PROMPT — Without copying any picture, return all lines below exactly.
_____
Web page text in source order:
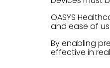
OASYS
and ease of
By enabling
effective in
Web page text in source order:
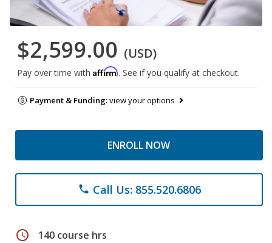
$2,599.00 (USD)
Pay over time with Affirm. See if you qualify at checkout.
Payment & Funding:view your options
ENROLL NOW
phone Call Us: 855.520.6806
schedule 140 course hrs
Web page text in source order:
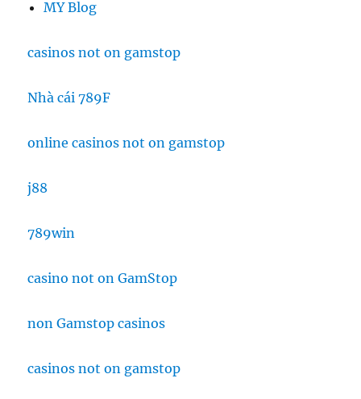
MY Blog
casinos not on gamstop
Nhà cái 789F
online casinos not on gamstop
j88
789win
casino not on GamStop
non Gamstop casinos
casinos not on gamstop
_____
SOLUTION FOR THIS EXERCISE —
Web page text in source order:
OASYS
and ease of
By enabling
effective in
Web page text in source order:
$2,599.00 (USD)
Pay over time with Affirm. See if you qualify at checkout.
Payment & Funding:view your options
ENROLL NOW
phone Call Us: 855.520.6806
schedule 140 course hrs
Web page text in source order:
MY Blog
casinos not on gamstop
Nhà cái 789F
online casinos not on gamstop
j88
789win
casino not on GamStop
non Gamstop casinos
casinos not on gamstop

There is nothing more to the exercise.